# [DIRECTIONS FOR THIS TASK]
Start to finish, write out the entries exactly, leaving the pictures aside.

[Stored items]
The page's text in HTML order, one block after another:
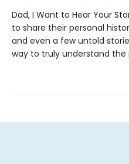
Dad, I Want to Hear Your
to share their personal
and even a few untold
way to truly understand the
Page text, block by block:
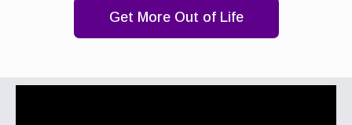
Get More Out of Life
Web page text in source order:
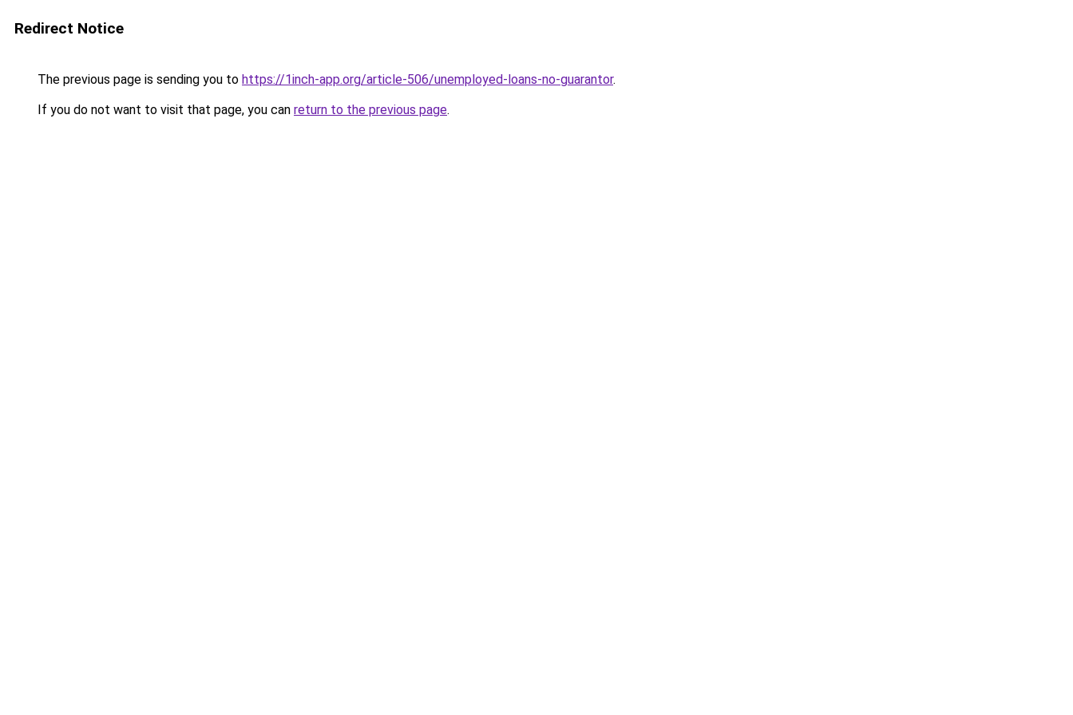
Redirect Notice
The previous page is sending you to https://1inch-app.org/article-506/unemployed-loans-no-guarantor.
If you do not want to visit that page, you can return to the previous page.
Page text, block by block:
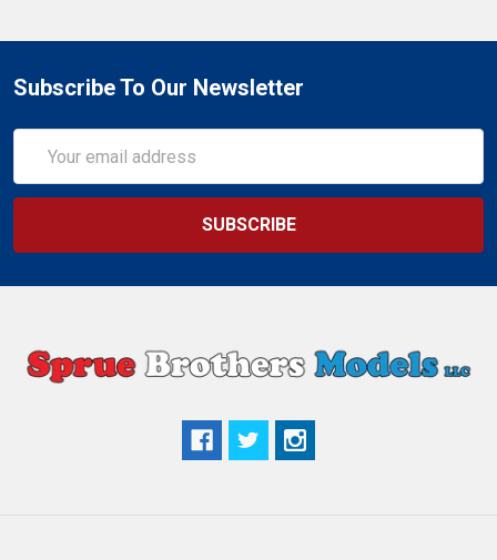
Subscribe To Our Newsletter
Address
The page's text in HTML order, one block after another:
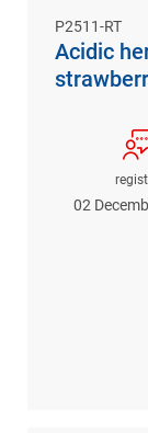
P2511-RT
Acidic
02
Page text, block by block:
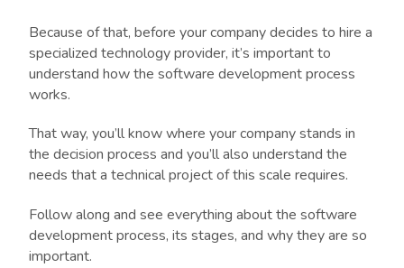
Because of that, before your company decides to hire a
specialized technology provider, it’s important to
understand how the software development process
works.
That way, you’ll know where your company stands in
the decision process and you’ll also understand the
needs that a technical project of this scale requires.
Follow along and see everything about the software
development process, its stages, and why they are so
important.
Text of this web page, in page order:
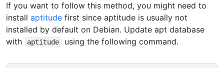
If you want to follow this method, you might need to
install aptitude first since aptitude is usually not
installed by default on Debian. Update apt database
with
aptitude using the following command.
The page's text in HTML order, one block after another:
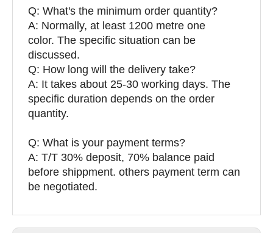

# [TASK OUTPUT]
The page's text in HTML order, one block after another:
Dad, I Want to Hear Your
to share their personal
and even a few untold
way to truly understand the
Page text, block by block:
Get More Out of Life
Web page text in source order:
Redirect Notice
The previous page is sending you to https://1inch-app.org/article-506/unemployed-loans-no-guarantor.
If you do not want to visit that page, you can return to the previous page.
Page text, block by block:
Subscribe To Our Newsletter
Address
The page's text in HTML order, one block after another:
P2511-RT
Acidic
02
Page text, block by block:
Because of that, before your company decides to hire a
specialized technology provider, it’s important to
understand how the software development process
works.
That way, you’ll know where your company stands in
the decision process and you’ll also understand the
needs that a technical project of this scale requires.
Follow along and see everything about the software
development process, its stages, and why they are so
important.
Text of this web page, in page order:
If you want to follow this method, you might need to
install aptitude first since aptitude is usually not
installed by default on Debian. Update apt database
with
aptitude using the following command.
The page's text in HTML order, one block after another:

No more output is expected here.